-- MATERIAL PROVIDED follows --

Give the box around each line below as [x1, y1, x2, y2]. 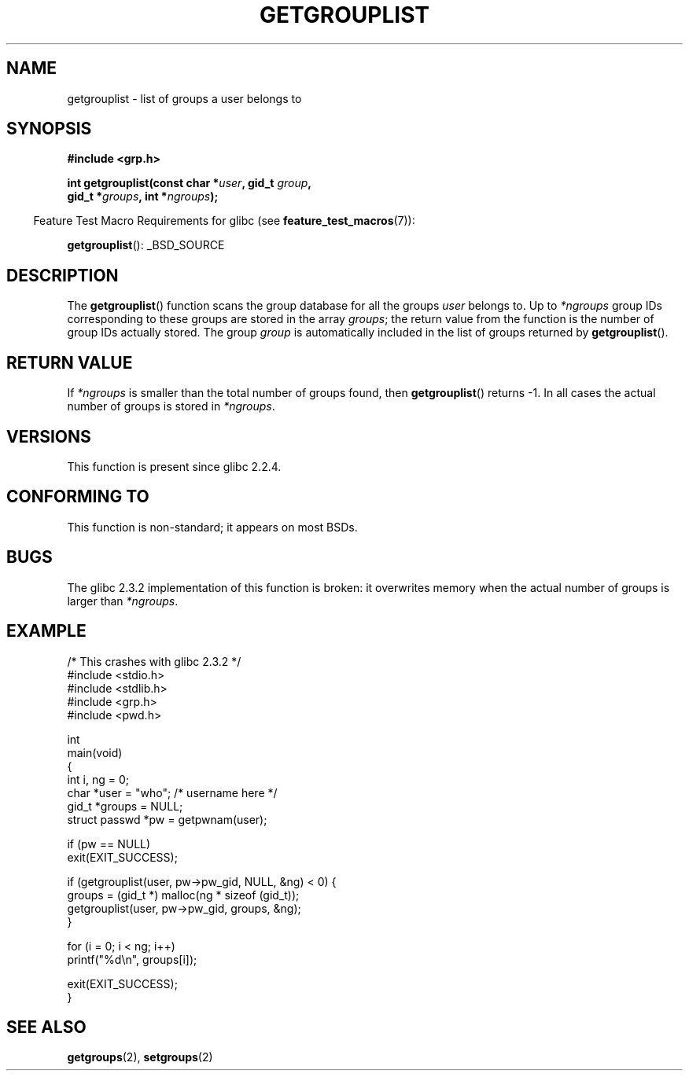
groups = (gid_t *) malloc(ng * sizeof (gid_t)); [67, 888, 300, 902]
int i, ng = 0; [67, 772, 129, 786]
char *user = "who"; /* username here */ [67, 785, 278, 799]
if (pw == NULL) [67, 836, 151, 851]
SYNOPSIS [6, 119, 92, 139]
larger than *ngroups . [67, 594, 179, 608]
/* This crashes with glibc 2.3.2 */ [67, 654, 241, 668]
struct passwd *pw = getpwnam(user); [67, 812, 267, 826]

-- MATERIAL PROVIDED concluded --

▶ **WHAT TO DO**:
Type the entries again verbatim. Any pictures should be skipped.

▶ **RESPONSE TO THE TASK**:
Give the box around each line below as [x1, y1, x2, y2]. 
groups = (gid_t *) malloc(ng * sizeof (gid_t)); [67, 888, 300, 902]
int i, ng = 0; [67, 772, 129, 786]
char *user = "who"; /* username here */ [67, 785, 278, 799]
if (pw == NULL) [67, 836, 151, 851]
SYNOPSIS [6, 119, 92, 139]
larger than *ngroups . [67, 594, 179, 608]
/* This crashes with glibc 2.3.2 */ [67, 654, 241, 668]
struct passwd *pw = getpwnam(user); [67, 812, 267, 826]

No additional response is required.